PushDown Automaton (PDA) for L={a^(n)b^(n)c^(n)|n>=1}

Question

I am on a fool's errand trying to construct a Pushdown automaton for the non-context-free language L={a^(n)b^(n)c^(n)|n>=1} and thought of two approaches.

First approach:-

I thought that for every 'a' in string I will push 3 'a' into the stack and for every 'b' in the string, I will pop 2 'a' from the stack now for every 'c' in the string I will still have 1 'a' in the stack.

Problem with the First approach:- the language generated becomes something like this L={a^(p)b^(m)c^(n)| p>=1 and could not determine how m and n can be defined}

Second approach:-

We know that L={ a^(n)b^(m)c^(m)d^(n) | n>=0 } is a context-free language and L={ wxw | w∈(a,b)* } is also context-free language.

So, I thought L={ a^(n)b^(m)b^(m)c^(n) | n>=1 and m=floor((n+1)/2) }

Problem with the Second approach:- don't know if we can calculate floor(n+1/2) in the PDA without disturbing the elements of the stack.

Please help in determining how m and n can be defined in the first approach and how can I find floor((n+1)/2) in the PDA.

JFLAP files available for both if needed.

Answer 1

As Ami Tavory points out, there is no PDA for this language because this language is not context-free.
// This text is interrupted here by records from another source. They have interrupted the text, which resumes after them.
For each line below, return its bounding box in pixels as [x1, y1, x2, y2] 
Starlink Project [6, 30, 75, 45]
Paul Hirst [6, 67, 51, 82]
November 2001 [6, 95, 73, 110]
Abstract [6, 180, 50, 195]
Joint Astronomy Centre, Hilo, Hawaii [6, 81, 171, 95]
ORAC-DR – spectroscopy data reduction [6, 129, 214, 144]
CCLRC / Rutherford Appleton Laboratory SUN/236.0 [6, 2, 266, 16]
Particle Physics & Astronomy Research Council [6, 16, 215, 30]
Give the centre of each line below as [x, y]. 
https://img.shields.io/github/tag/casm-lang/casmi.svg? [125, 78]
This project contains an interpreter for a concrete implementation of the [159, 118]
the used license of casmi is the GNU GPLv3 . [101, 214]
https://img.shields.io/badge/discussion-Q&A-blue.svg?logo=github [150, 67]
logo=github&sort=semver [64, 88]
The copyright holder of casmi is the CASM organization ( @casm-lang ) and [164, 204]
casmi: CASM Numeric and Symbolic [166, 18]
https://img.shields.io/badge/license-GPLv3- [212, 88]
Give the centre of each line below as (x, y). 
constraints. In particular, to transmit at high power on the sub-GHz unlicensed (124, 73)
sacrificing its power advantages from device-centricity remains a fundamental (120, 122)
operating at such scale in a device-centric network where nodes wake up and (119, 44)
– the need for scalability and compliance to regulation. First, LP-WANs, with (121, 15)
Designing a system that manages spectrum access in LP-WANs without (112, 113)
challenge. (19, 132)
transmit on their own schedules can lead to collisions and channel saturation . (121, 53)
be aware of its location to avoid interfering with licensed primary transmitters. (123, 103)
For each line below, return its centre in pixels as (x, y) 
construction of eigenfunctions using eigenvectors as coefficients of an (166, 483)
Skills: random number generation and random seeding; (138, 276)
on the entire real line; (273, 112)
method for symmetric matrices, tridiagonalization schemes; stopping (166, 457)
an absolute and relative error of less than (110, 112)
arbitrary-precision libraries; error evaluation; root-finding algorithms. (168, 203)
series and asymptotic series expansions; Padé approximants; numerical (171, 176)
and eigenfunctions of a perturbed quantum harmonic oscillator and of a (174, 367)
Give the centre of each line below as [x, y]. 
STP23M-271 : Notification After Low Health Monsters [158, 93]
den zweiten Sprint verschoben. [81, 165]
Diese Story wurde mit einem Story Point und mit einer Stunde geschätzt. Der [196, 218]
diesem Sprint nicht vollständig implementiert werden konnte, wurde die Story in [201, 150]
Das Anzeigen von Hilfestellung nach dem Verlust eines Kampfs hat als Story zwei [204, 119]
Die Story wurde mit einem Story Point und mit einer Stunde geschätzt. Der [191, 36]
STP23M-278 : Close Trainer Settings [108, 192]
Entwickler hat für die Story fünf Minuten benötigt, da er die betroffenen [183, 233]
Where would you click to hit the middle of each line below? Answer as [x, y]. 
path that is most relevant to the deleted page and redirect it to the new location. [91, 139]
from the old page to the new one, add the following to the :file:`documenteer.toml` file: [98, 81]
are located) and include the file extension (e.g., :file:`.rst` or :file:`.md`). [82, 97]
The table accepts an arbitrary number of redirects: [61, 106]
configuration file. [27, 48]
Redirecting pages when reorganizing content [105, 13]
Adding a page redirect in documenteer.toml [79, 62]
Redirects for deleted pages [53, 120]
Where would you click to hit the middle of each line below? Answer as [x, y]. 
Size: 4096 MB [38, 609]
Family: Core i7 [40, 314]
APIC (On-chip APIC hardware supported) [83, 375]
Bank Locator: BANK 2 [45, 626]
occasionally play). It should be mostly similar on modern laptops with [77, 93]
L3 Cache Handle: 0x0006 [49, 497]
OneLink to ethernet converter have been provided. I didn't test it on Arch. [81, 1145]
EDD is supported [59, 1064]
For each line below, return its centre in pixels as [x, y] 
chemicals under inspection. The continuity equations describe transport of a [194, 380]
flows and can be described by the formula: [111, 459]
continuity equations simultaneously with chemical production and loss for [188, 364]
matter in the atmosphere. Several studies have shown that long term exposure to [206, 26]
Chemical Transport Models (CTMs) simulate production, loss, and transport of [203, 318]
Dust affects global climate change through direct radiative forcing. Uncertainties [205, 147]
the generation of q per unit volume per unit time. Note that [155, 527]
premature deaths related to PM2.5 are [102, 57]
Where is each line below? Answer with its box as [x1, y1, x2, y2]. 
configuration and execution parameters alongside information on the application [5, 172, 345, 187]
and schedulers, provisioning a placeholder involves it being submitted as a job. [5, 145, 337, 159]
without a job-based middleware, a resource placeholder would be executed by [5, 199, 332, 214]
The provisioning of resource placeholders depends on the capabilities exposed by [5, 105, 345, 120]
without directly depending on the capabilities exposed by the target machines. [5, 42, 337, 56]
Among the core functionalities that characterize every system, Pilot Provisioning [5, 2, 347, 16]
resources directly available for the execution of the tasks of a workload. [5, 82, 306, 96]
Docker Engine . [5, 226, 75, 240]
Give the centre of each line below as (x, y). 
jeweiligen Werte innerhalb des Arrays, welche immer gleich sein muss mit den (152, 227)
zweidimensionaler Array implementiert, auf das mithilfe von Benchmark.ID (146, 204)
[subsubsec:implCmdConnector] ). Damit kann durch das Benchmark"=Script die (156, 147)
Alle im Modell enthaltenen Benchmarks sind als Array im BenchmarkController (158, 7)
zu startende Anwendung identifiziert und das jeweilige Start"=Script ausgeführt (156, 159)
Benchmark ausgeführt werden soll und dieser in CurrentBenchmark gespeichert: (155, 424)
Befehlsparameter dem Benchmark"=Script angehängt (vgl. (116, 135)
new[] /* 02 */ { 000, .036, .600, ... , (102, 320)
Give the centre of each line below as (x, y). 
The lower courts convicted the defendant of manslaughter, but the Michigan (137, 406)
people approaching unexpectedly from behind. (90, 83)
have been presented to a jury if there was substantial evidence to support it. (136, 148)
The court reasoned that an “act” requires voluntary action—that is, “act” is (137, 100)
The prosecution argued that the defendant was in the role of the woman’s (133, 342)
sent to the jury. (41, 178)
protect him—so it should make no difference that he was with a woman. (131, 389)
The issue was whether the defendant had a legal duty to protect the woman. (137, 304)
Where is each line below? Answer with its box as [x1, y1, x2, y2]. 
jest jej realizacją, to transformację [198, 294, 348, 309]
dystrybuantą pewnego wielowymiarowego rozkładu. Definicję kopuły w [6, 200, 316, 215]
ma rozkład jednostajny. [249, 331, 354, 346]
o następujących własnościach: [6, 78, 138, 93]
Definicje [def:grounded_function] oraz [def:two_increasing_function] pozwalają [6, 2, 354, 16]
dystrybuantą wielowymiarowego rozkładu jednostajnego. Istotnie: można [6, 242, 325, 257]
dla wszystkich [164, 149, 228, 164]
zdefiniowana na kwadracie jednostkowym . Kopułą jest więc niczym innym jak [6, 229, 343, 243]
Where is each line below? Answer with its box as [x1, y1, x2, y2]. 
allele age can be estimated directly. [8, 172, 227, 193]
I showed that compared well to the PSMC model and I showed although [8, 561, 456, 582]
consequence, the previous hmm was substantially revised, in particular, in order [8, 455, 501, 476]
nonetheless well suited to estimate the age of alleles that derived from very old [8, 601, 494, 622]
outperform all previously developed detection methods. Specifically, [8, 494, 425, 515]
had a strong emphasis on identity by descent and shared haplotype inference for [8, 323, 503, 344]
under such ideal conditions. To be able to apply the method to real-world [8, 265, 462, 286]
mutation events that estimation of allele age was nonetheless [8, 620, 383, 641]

It is easy to recognize this language if you use a queue instead of a stack, use two stacks, or use a Turing machine (all equivalent).

Queue machine:

1. Enqueue as as long as you see as, until you see a b.
2. Dequeue as and enqueue bs as long as you see bs, until you see a c
3. Dequeue bs as long as you see cs.
4. Accept if you end this process with no additional input and an empty queue.

Two-stack PDA:

1. Use the first stack to make sure a^n b^n by pushing a when you see an a and popping a when you see a b;
2. Use the second stack to make sure b^n c^n by pushing b when you see a b and popping b when you see a c;
3. Accept if both stacks are empty at the end of this process.

Turing machine:

1. Ensure a^n ... c^n by replacing each a with A and erasing a matching c;
2. Ensure A^n b^n by erasing matching pairs of A and b;
3. Accept if at the end of this process you have no more A and no more b, i.e., the tape has been completely cleared.

Answer 2

One reason you've not managed to construct a pushdown automaton for this language, is because there isn't any. The Bar Hillel pumping lemma shows this.
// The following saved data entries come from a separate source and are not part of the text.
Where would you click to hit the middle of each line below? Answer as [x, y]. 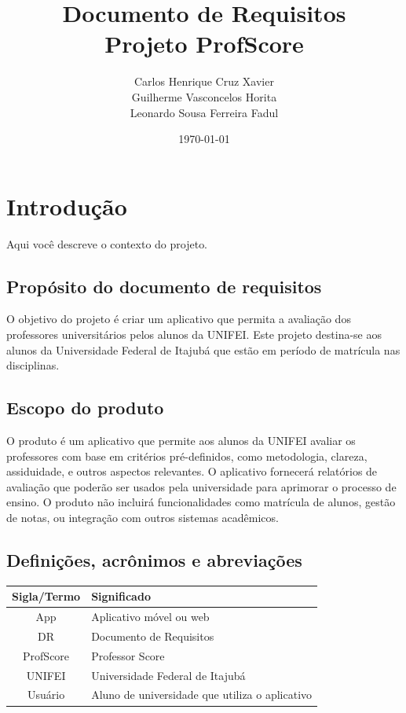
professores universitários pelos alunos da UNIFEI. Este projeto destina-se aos [194, 334]
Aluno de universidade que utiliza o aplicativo [202, 695]
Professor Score [128, 655]
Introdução [67, 206]
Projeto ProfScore [204, 44]
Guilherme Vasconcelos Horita [204, 96]
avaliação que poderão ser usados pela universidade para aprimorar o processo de [201, 486]
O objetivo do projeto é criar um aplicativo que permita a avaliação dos [179, 319]
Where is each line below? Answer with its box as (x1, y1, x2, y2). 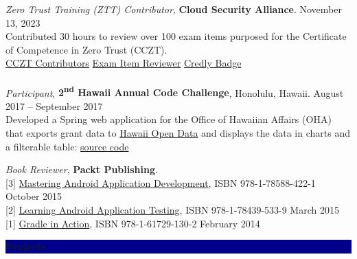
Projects (5, 239, 46, 254)
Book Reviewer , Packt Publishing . (5, 162, 158, 177)
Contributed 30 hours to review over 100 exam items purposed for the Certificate (5, 29, 347, 43)
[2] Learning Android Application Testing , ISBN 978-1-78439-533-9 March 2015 (5, 202, 339, 216)
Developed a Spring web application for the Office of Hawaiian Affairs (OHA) (5, 112, 332, 126)
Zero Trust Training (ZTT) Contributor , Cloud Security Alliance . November (5, 2, 342, 16)
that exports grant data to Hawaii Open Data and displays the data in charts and (5, 126, 350, 139)
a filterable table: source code (5, 139, 129, 153)
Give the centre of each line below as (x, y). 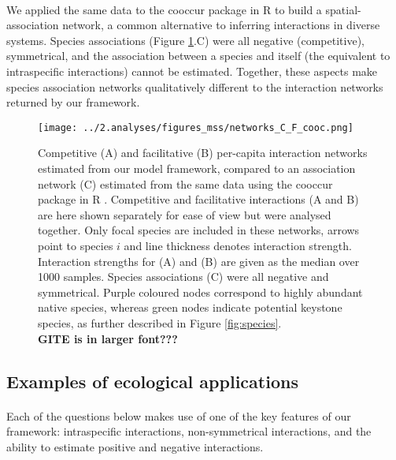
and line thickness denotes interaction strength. (238, 245)
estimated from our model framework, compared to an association (197, 168)
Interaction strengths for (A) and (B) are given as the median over (199, 261)
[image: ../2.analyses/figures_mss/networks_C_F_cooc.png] (196, 127)
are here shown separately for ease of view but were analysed (185, 214)
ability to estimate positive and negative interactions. (135, 446)
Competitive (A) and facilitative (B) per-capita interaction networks (203, 153)
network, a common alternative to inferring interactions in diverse (221, 25)

To outline the proof, suppose it can be done. Then, for some p, each string larger than p can be partitioned to uvwxy, s.t.,

• |vwx| < p

• |vx| > 1

• uvⁿwxⁿy is also accepted by the automaton, for any n.

The first rule implies that vwx can't span the three regions, only at most two (for large enough strings). The second and third rules now imply that you can pump so that the un-spanned region is smaller than the at least one of the other regions.